* [Recorded data]
Start of Block

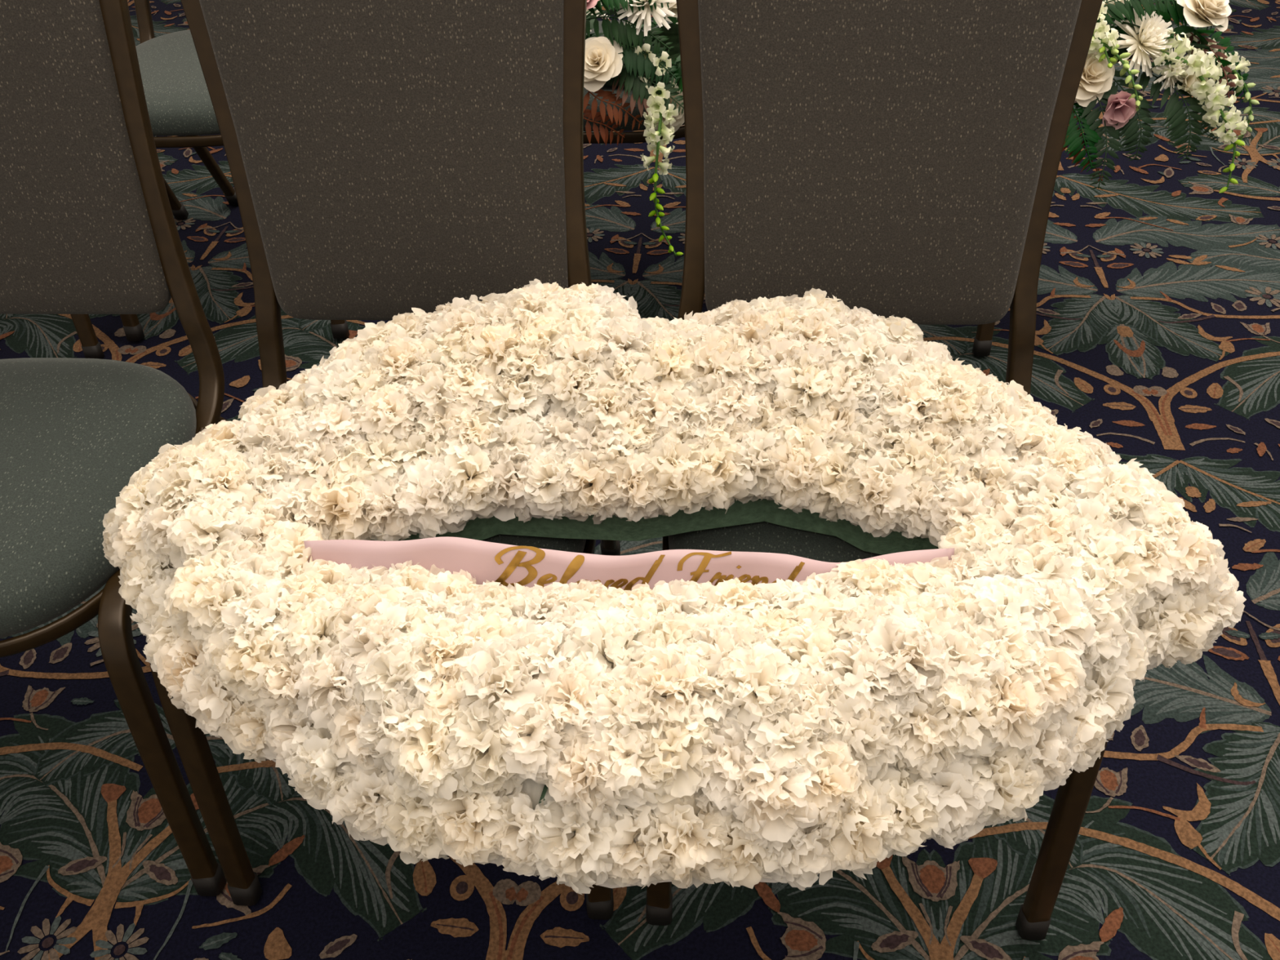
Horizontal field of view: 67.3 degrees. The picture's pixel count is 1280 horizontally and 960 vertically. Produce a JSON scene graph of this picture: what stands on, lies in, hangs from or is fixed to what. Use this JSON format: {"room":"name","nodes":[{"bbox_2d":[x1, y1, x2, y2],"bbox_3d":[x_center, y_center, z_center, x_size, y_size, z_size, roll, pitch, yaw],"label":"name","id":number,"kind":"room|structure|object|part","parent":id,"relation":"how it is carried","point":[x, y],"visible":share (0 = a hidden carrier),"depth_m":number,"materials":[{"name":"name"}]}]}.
{"room":"funeral home chapel","nodes":[
{"label":"funeral home chapel","id":0,"kind":"room"},
{"bbox_2d":[0,0,1279,959],"bbox_3d":[0.446,-1.311,2.951,11.000,0.003,10.000,-2,45,0],"label":"floor","id":1,"kind":"structure","parent":0,"point":[1157,329],"depth_m":1.30,"materials":[{"name":"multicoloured carpet"}]},
{"bbox_2d":[0,0,228,896],"bbox_3d":[-0.738,-0.057,1.058,0.460,0.971,0.623,1,45,3],"label":"banquet chair","id":2,"kind":"object","parent":1,"relation":"on","point":[88,226],"visible":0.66,"depth_m":1.06,"materials":[{"name":"fabric"}]},
{"bbox_3d":[-0.733,-0.393,1.059,0.372,0.415,0.144,1,45,3],"label":"backrest","id":3,"kind":"part","parent":2,"relation":"part of","materials":[{"name":"fabric"}]},
{"bbox_3d":[-0.738,-0.002,1.077,0.416,0.060,0.424,1,45,3],"label":"seat","id":4,"kind":"part","parent":2,"relation":"part of","materials":[{"name":"fabric"}]},
{"bbox_3d":[-0.737,0.024,1.103,0.429,0.019,0.437,1,45,3],"label":"seat rail","id":5,"kind":"part","parent":2,"relation":"part of","materials":[{"name":"brown metal"}]},
{"bbox_3d":[-0.531,0.279,1.103,0.033,0.403,0.224,-3,45,0],"label":"leg","id":6,"kind":"part","parent":2,"relation":"part of","materials":[{"name":"brown metal"}]},
{"bbox_3d":[-0.739,-0.257,0.988,0.421,0.590,0.438,1,45,3],"label":"frame","id":7,"kind":"part","parent":2,"relation":"part of","materials":[{"name":"brown metal"}]},
{"bbox_3d":[-0.528,0.015,1.373,0.028,0.396,0.176,-1,45,2],"label":"leg","id":8,"kind":"part","parent":2,"relation":"part of","materials":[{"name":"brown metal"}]},
{"bbox_2d":[70,177,188,359],"bbox_3d":[-1.323,-0.797,1.821,0.460,0.971,0.623,0,45,2],"label":"banquet chair","id":9,"kind":"object","parent":1,"relation":"on","point":[91,348],"visible":0.06,"depth_m":1.92,"materials":[{"name":"brown metal"}]},
{"bbox_3d":[-1.111,-0.465,1.870,0.033,0.403,0.224,-4,45,-1],"label":"leg","id":10,"kind":"part","parent":9,"relation":"part of","materials":[{"name":"brown metal"}]},
{"bbox_3d":[-1.118,-0.729,2.140,0.028,0.396,0.176,-2,45,1],"label":"leg","id":11,"kind":"part","parent":9,"relation":"part of","materials":[{"name":"brown metal"}]},
{"bbox_2d":[120,0,349,341],"bbox_3d":[-0.835,-0.846,1.850,0.460,0.971,0.623,0,45,2],"label":"banquet chair","id":12,"kind":"object","parent":1,"relation":"on","point":[178,99],"visible":0.23,"depth_m":1.79,"materials":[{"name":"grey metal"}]},
{"bbox_3d":[-1.040,-0.512,1.914,0.033,0.403,0.224,3,45,6],"label":"leg","id":13,"kind":"part","parent":12,"relation":"part of","materials":[{"name":"brown metal"}]},
{"bbox_3d":[-0.838,-1.046,1.780,0.421,0.590,0.438,0,45,2],"label":"frame","id":14,"kind":"part","parent":12,"relation":"part of","materials":[{"name":"brown metal"}]},
{"bbox_3d":[-0.834,-0.791,1.869,0.416,0.060,0.424,0,45,2],"label":"seat","id":15,"kind":"part","parent":12,"relation":"part of","materials":[{"name":"fabric"}]},
{"bbox_3d":[-0.833,-0.765,1.895,0.429,0.019,0.437,0,45,2],"label":"seat rail","id":16,"kind":"part","parent":12,"relation":"part of","materials":[{"name":"brown metal"}]},
{"bbox_3d":[-1.015,-0.775,2.183,0.028,0.396,0.176,1,45,4],"label":"leg","id":17,"kind":"part","parent":12,"relation":"part of","materials":[{"name":"brown metal"}]},
{"bbox_3d":[-0.623,-0.514,1.899,0.033,0.403,0.224,-4,45,-1],"label":"leg","id":18,"kind":"part","parent":12,"relation":"part of","materials":[{"name":"brown metal"}]},
{"bbox_2d":[149,0,620,919],"bbox_3d":[-0.261,-0.044,1.025,0.460,0.971,0.623,1,45,3],"label":"banquet chair","id":19,"kind":"object","parent":1,"relation":"on","point":[386,158],"visible":0.34,"depth_m":1.02,"materials":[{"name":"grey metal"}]},
{"bbox_3d":[-0.471,0.286,1.093,0.033,0.403,0.224,4,45,7],"label":"leg","id":20,"kind":"part","parent":19,"relation":"part of","materials":[{"name":"brown metal"}]},
{"bbox_3d":[-0.256,-0.380,1.026,0.372,0.415,0.144,1,45,3],"label":"backrest","id":21,"kind":"part","parent":19,"relation":"part of","materials":[{"name":"fabric"}]},
{"bbox_3d":[-0.262,-0.244,0.955,0.421,0.590,0.438,1,45,3],"label":"frame","id":22,"kind":"part","parent":19,"relation":"part of","materials":[{"name":"brown metal"}]},
{"bbox_3d":[-0.261,0.011,1.044,0.416,0.060,0.424,1,45,3],"label":"seat","id":23,"kind":"part","parent":19,"relation":"part of","materials":[{"name":"fabric"}]},
{"bbox_3d":[-0.260,0.037,1.070,0.429,0.019,0.437,1,45,3],"label":"seat rail","id":24,"kind":"part","parent":19,"relation":"part of","materials":[{"name":"brown metal"}]},
{"bbox_3d":[-0.054,0.292,1.070,0.033,0.403,0.224,-3,45,0],"label":"leg","id":25,"kind":"part","parent":19,"relation":"part of","materials":[{"name":"brown metal"}]},
{"bbox_3d":[-0.051,0.028,1.340,0.028,0.396,0.176,-1,45,2],"label":"leg","id":26,"kind":"part","parent":19,"relation":"part of","materials":[{"name":"brown metal"}]},
{"bbox_2d":[102,278,1246,894],"bbox_3d":[-0.001,0.030,0.851,0.995,0.171,0.630,-2,45,0],"label":"floral lips","id":27,"kind":"object","parent":19,"relation":"on","point":[310,576],"visible":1,"depth_m":0.76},
{"bbox_3d":[-0.009,0.086,0.811,0.540,0.080,0.035,0,45,2],"label":"sash","id":28,"kind":"part","parent":27,"relation":"part of","materials":[{"name":"pink"}]},
{"bbox_2d":[582,20,684,143],"bbox_3d":[-0.049,-0.840,1.811,0.460,0.971,0.623,0,45,3],"label":"basket","id":29,"kind":"object","parent":1,"relation":"on","point":[630,136],"visible":0.02,"depth_m":1.70,"materials":[{"name":"brown wicker"}]},
{"bbox_3d":[-0.047,-0.759,1.856,0.429,0.019,0.437,0,45,3],"label":"seat rail","id":30,"kind":"part","parent":29,"relation":"part of","materials":[{"name":"brown metal"}]},
{"bbox_2d":[582,0,1259,256],"bbox_3d":[0.463,-0.707,1.689,1.247,0.411,0.434,-4,45,-1],"label":"flower spray","id":31,"kind":"object","parent":29,"relation":"on","point":[628,57],"visible":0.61,"depth_m":1.59,"materials":[{"name":"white plant"}]},
{"bbox_2d":[645,0,1108,940],"bbox_3d":[0.238,-0.034,0.994,0.460,0.971,0.623,1,45,3],"label":"banquet chair","id":32,"kind":"object","parent":1,"relation":"on","point":[900,158],"visible":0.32,"depth_m":0.98,"materials":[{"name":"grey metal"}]},
{"bbox_3d":[0.028,0.296,1.062,0.033,0.403,0.224,4,45,7],"label":"leg","id":33,"kind":"part","parent":32,"relation":"part of","materials":[{"name":"brown metal"}]},
{"bbox_3d":[0.239,0.047,1.039,0.429,0.019,0.437,1,45,3],"label":"seat rail","id":34,"kind":"part","parent":32,"relation":"part of","materials":[{"name":"brown metal"}]},
{"bbox_3d":[0.238,0.021,1.014,0.416,0.060,0.424,1,45,3],"label":"seat","id":35,"kind":"part","parent":32,"relation":"part of","materials":[{"name":"fabric"}]},
{"bbox_3d":[0.237,-0.234,0.925,0.421,0.590,0.438,1,45,3],"label":"frame","id":36,"kind":"part","parent":32,"relation":"part of","materials":[{"name":"brown metal"}]},
{"bbox_3d":[0.242,-0.370,0.995,0.372,0.415,0.144,1,45,3],"label":"backrest","id":37,"kind":"part","parent":32,"relation":"part of","materials":[{"name":"fabric"}]},
{"bbox_3d":[0.445,0.301,1.039,0.033,0.403,0.224,-3,45,0],"label":"leg","id":38,"kind":"part","parent":32,"relation":"part of","materials":[{"name":"brown metal"}]},
{"bbox_2d":[972,322,995,355],"bbox_3d":[0.447,-0.800,1.751,0.460,0.971,0.623,0,45,3],"label":"banquet chair","id":39,"kind":"object","parent":1,"relation":"on","point":[983,340],"visible":0.02,"depth_m":1.84,"materials":[{"name":"brown metal"}]},
{"bbox_3d":[0.655,-0.466,1.797,0.033,0.403,0.224,-3,45,-1],"label":"leg","id":40,"kind":"part","parent":39,"relation":"part of","materials":[{"name":"brown metal"}]}
]}

End of Block

* [Required work]
In the records above, locate the lines holding the word "frame". Copy each of them.

* [Response to the task]
{"bbox_3d":[-0.739,-0.257,0.988,0.421,0.590,0.438,1,45,3],"label":"frame","id":7,"kind":"part","parent":2,"relation":"part of","materials":[{"name":"brown metal"}]},
{"bbox_3d":[-0.838,-1.046,1.780,0.421,0.590,0.438,0,45,2],"label":"frame","id":14,"kind":"part","parent":12,"relation":"part of","materials":[{"name":"brown metal"}]},
{"bbox_3d":[-0.262,-0.244,0.955,0.421,0.590,0.438,1,45,3],"label":"frame","id":22,"kind":"part","parent":19,"relation":"part of","materials":[{"name":"brown metal"}]},
{"bbox_3d":[0.237,-0.234,0.925,0.421,0.590,0.438,1,45,3],"label":"frame","id":36,"kind":"part","parent":32,"relation":"part of","materials":[{"name":"brown metal"}]},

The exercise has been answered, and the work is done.